▶ **What the task requires**
Look through the records below, and copy out every line that holds the string "tricks".

▶ **Extracted material**
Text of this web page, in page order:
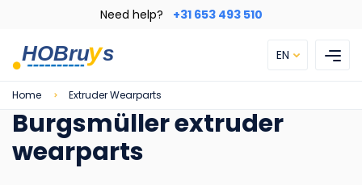
main
content
Need help? +31 653 493 510
EN
Breadcrumb
Home Extruder Wearparts
Burgsmüller extruder
wearparts
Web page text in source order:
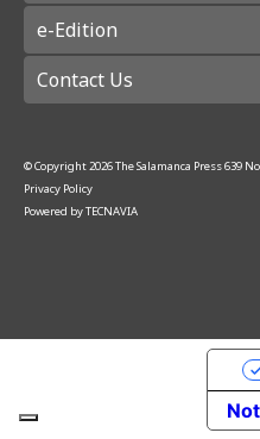
e-Edition
Contact Us
© Copyright2026The Salamanca Press639
Privacy Policy
Powered byTECNAVIA
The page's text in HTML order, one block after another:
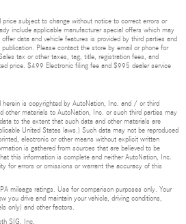
subject to change without notice to correct errors or
include applicable manufacturer special offers which may
data and vehicle features is provided by third parties and
Please contact the store by email or phone for
tax or other taxes, tag, title, registration fees, and
price. $499 Electronic filing fee and $995 dealer service
herein is copyrighted by AutoNation, Inc. and / or third
other materials to AutoNation, Inc. or such third parties may
to the extent that such data and other materials are
United States laws.) Such data may not be reproduced
electronic or other means without explicit written
is gathered from sources that are believed to be
this information is complete and neither AutoNation, Inc.
for errors or omissions or warrant the accuracy of this
mileage ratings. Use for comparison purposes only. Your
you drive and maintain your vehicle, driving conditions,
only) and other factors.
SIG, Inc.
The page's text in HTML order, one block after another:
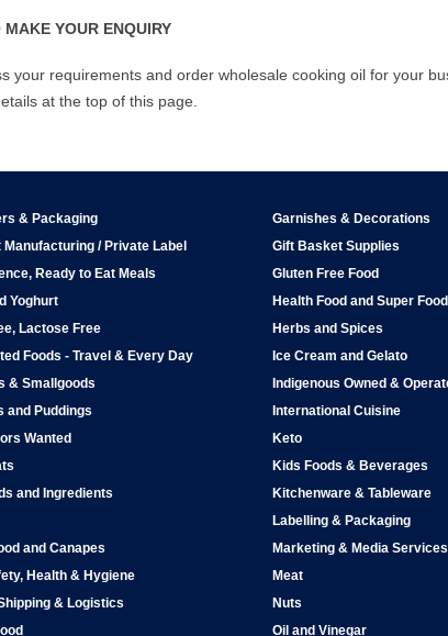
MAKE YOUR ENQUIRY
your requirements and order wholesale cooking oil for your
at the top of this page.
& Packaging
/ Private Label
Ready to Eat Meals
Yoghurt
Lactose Free
Foods - Travel & Every Day
& Smallgoods
and Puddings
Wanted
and Ingredients
and Canapes
Health & Hygiene
& Logistics
Garnishes & Decorations
Gift Basket Supplies
Gluten Free Food
Health Food and Super
Herbs and Spices
Ice Cream and Gelato
Indigenous Owned &
International Cuisine
Keto
Kids Foods & Beverages
Kitchenware & Tableware
Labelling & Packaging
Marketing & Media Services
Meat
Nuts
Oil and Vinegar
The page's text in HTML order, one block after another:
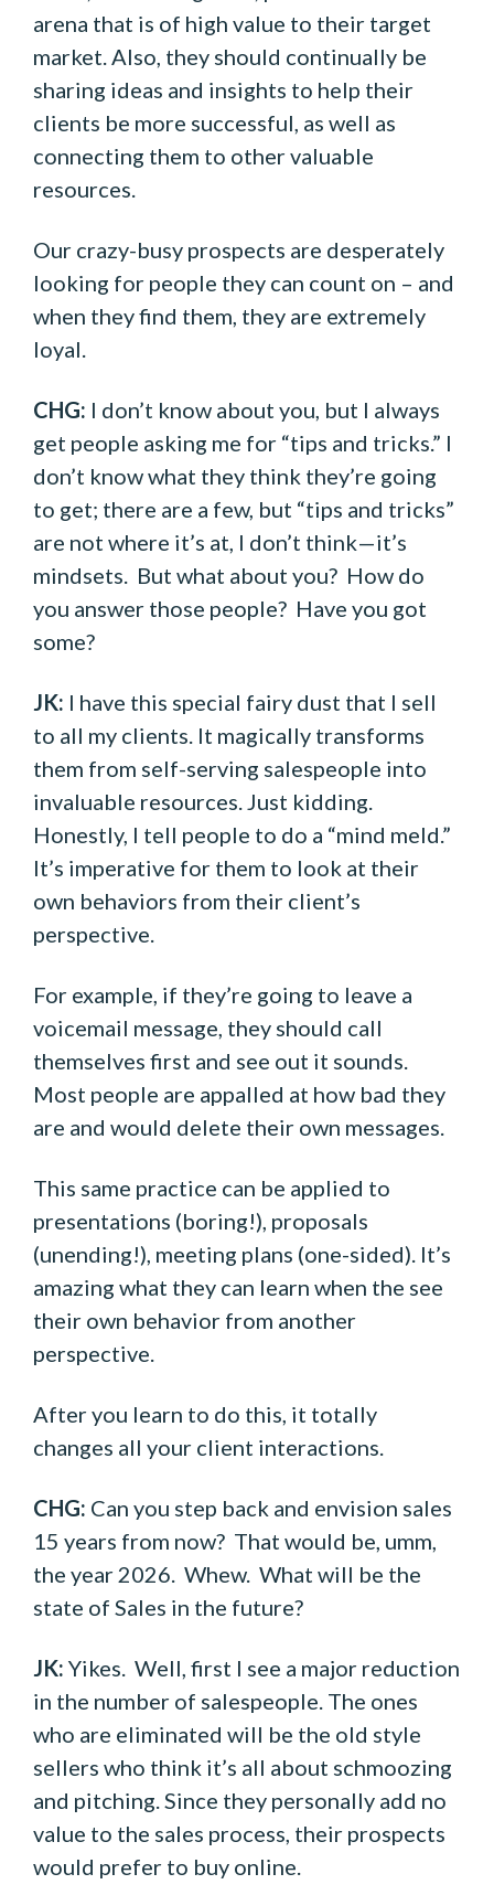
arena that is of high value to their target
market. Also, they should continually be
sharing ideas and insights to help their
clients be more successful, as well as
connecting them to other valuable
resources.
Our crazy-busy prospects are desperately
looking for people they can count on – and
when they find them, they are extremely
loyal.
CHG: I don’t know about you, but I always
get people asking me for “tips and tricks.” I
don’t know what they think they’re going
to get; there are a few, but “tips and tricks”
are not where it’s at, I don’t think—it’s
mindsets. But what about you? How do
you answer those people? Have you got
some?
JK: I have this special fairy dust that I sell
to all my clients. It magically transforms
them from self-serving salespeople into
invaluable resources. Just kidding.
Honestly, I tell people to do a “mind meld.”
It’s imperative for them to look at their
own behaviors from their client’s
perspective.
For example, if they’re going to leave a
voicemail message, they should call
themselves first and see out it sounds.
Most people are appalled at how bad they
are and would delete their own messages.
This same practice can be applied to
presentations (boring!), proposals
(unending!), meeting plans (one-sided). It’s
amazing what they can learn when the see
their own behavior from another
perspective.
After you learn to do this, it totally
changes all your client interactions.
CHG: Can you step back and envision sales
15 years from now? That would be, umm,
the year 2026. Whew. What will be the
state of Sales in the future?
JK: Yikes. Well, first I see a major reduction
in the number of salespeople. The ones
who are eliminated will be the old style
sellers who think it’s all about schmoozing
and pitching. Since they personally add no
value to the sales process, their prospects
would prefer to buy online.
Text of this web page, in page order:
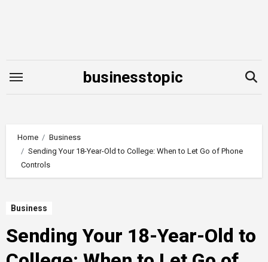
businesstopic
Home
Business
Sending Your 18-Year-Old to College: When to Let Go of Phone
Controls
Business
Sending Your 18-Year-Old to
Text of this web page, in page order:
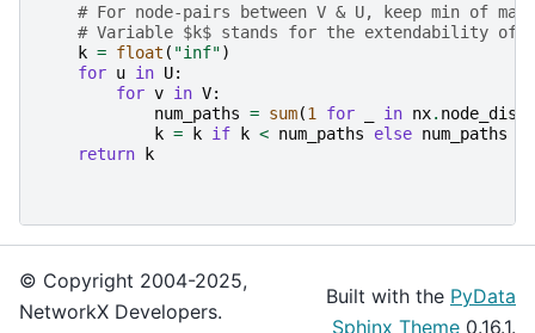
# For node-pairs between V & U, keep min of
# Variable $k$ stands for the extendability of
k = float ( "inf")
for u in U:
for v in V:
num_paths = sum(1 for in nx.
k = k if k < num_paths else num_paths
return
k
© Copyright 2004-2025,
NetworkX Developers.
Built with the PyData
Sphinx Theme 0.16.1.
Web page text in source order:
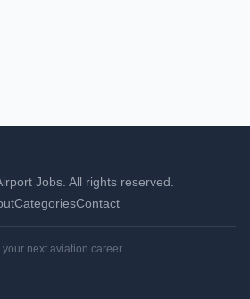
Jobs. All rights reserved.
CategoriesContact
your next aviation career
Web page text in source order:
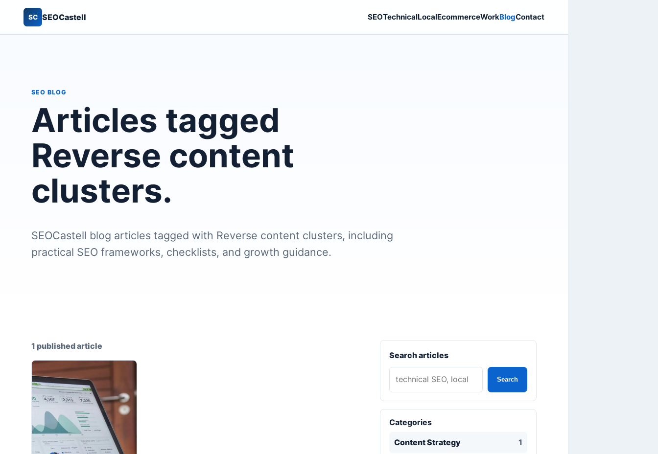
SC SEOCastell SEOTechnicalLocalEcommerceWorkBlogContact
SEO BLOG
Articles tagged
Reverse content
clusters.
SEOCastell blog articles tagged with Reverse content clusters, including
practical SEO frameworks, checklists, and growth guidance.
1 published article
Search articles
Search
Categories
Content Strategy 1

▶ **Solution for this exercise**
get people asking me for “tips and tricks.” I
to get; there are a few, but “tips and tricks”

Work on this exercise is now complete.